* Task material:
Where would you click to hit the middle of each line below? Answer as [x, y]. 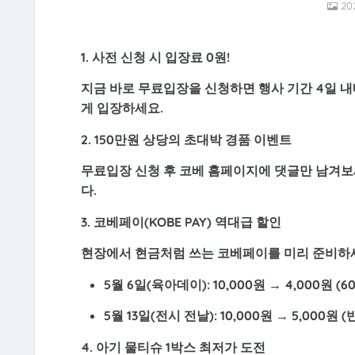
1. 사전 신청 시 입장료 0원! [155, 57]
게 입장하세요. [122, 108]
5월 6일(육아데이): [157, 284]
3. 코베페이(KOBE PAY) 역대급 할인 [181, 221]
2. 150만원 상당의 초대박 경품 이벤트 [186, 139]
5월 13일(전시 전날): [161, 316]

==

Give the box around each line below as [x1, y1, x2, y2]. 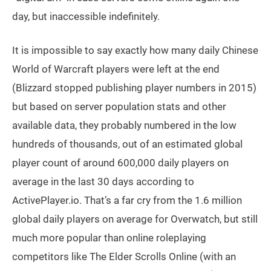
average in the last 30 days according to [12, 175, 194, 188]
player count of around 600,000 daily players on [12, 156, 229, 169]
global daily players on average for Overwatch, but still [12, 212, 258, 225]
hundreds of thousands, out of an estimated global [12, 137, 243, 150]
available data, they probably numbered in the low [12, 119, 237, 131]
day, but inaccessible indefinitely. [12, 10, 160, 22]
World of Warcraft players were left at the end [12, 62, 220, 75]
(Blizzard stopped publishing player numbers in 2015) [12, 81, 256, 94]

* Work request: Report how many lines in the material contain the word "global", writing the number and nothing more.

* Solution to this exercise: 2